§ **Recorded data**
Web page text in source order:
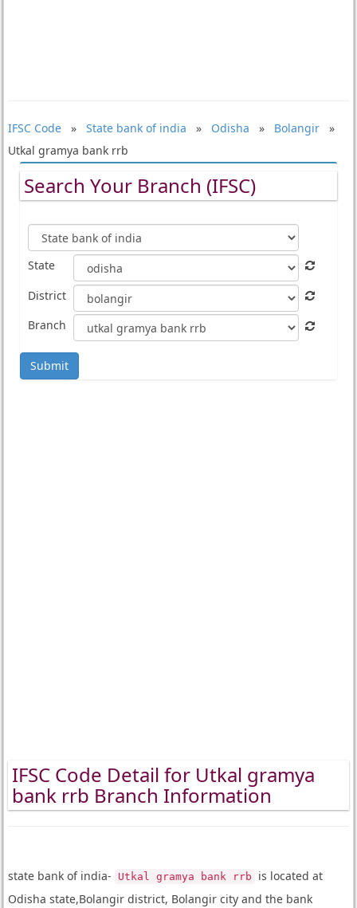
IFSC Code» State bank of india » Odisha » Bolangir»
Utkal gramya bank rrb
Search Your Branch (IFSC)
State
District
Branch
Submit
IFSC Code Detail for Utkal gramya
bank rrb Branch Information
state bank of india- Utkal gramya bank rrb
is located at
Odisha state,Bolangir district, Bolangir city and the bank
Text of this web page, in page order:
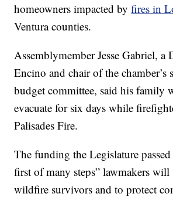
homeowners impacted byfires in
Ventura counties.
Assemblymember Jesse Gabriel, a
Encino and chair of the chamber’s
budget committee, said his family
evacuate for six days while
Palisades Fire.
The funding the Legislature
first of many steps” lawmakers
wildfire survivors and to protect
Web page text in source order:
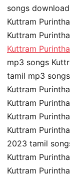
songs
Kuttram
Kuttram
Kuttram
mp3 songs
tamil mp3
Kuttram
Kuttram
Kuttram
Kuttram
2023 tamil
Kuttram
Kuttram
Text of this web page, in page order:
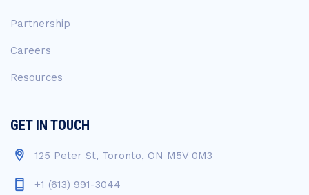
Partnership
Careers
Resources
GET IN TOUCH
125 Peter St, Toronto, ON M5V 0M3
+1 (613) 991-3044
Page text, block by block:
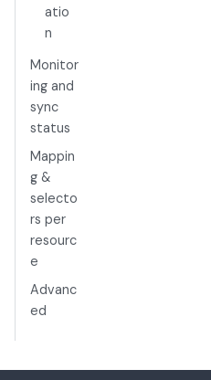
atio
n
Monitor
ing and
sync
status
Mappin
g &
selecto
rs per
resourc
e
Advanc
ed
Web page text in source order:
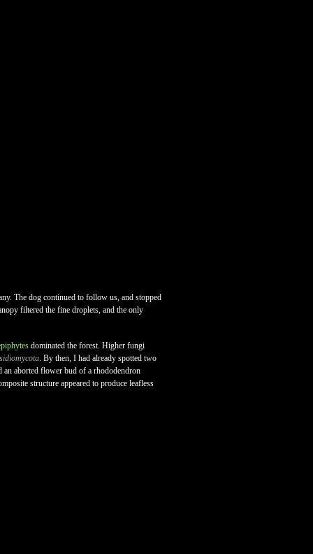
The dog continued to follow us, and stopped
filtered the fine droplets, and the only
dominated the forest. Higher fungi
. By then, I had already spotted two
an aborted flower bud of a rhododendron
structure appeared to produce leafless
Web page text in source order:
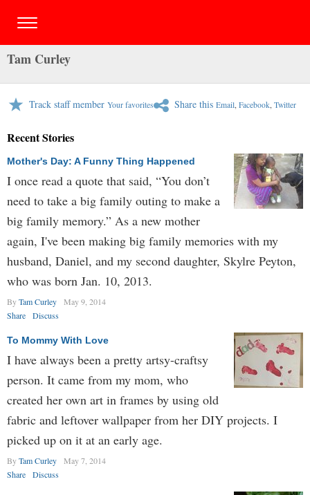
Tam Curley
Track staff member Your favorites Share this Email, Facebook, Twitter
Recent Stories
Mother's Day: A Funny Thing Happened
I once read a quote that said, “You don’t
need to take a big family outing to make a
big family memory.” As a new mother
again, I've been making big family memories with my
husband, Daniel, and my second daughter, Skylre Peyton,
who was born Jan. 10, 2013.
ByTam Curley
May 9, 2014
Share
Discuss
To Mommy With Love
I have always been a pretty artsy-craftsy
person. It came from my mom, who
created her own art in frames by using old
fabric and leftover wallpaper from her DIY projects. I
picked up on it at an early age.
ByTam Curley
May 7, 2014
Share
Discuss
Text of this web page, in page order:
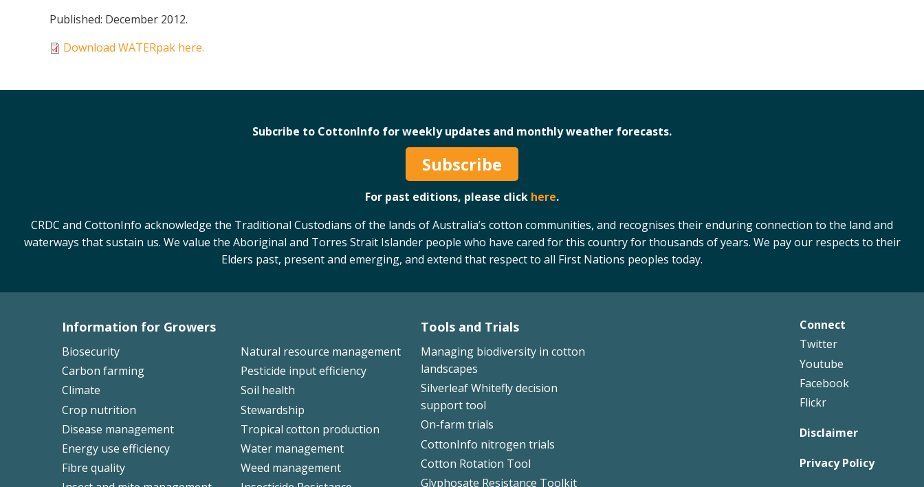
Published: December 2012.
Download WATERpak here.
Subcribe to CottonInfo for weekly updates and monthly weather forecasts.
Subscribe
For past editions, please click here.
CRDC and CottonInfo acknowledge the Traditional Custodians of the lands of Australia’s cotton communities, and recognises their enduring connection to the land and
waterways that sustain us. We value the Aboriginal and Torres Strait Islander people who have cared for this country for thousands of years. We pay our respects to their
Elders past, present and emerging, and extend that respect to all First Nations peoples today.
Left
Information for Growers
Biosecurity
Carbon farming
Climate
Crop nutrition
Disease management
Energy use efficiency
Fibre quality
Natural resource management
Pesticide input efficiency
Soil health
Stewardship
Tropical cotton production
Water management
Weed management
Tools and Trials
Managing biodiversity in cotton
landscapes
Silverleaf Whitefly decision
support tool
On-farm trials
CottonInfo nitrogen trials
Cotton Rotation Tool
Glyphosate Resistance Toolkit
Footer
Right
Connect
Twitter
Youtube
Facebook
Flickr
Disclaimer
Privacy Policy

§ **YOUR ASSIGNMENT**
Nothing but the exact lines of the data above, from the line containing "Natural resource management" through the last, should appear in the answer.

§ **WRITTEN SOLUTION**
Natural resource management
Pesticide input efficiency
Soil health
Stewardship
Tropical cotton production
Water management
Weed management
Tools and Trials
Managing biodiversity in cotton
landscapes
Silverleaf Whitefly decision
support tool
On-farm trials
CottonInfo nitrogen trials
Cotton Rotation Tool
Glyphosate Resistance Toolkit
Footer
Right
Connect
Twitter
Youtube
Facebook
Flickr
Disclaimer
Privacy Policy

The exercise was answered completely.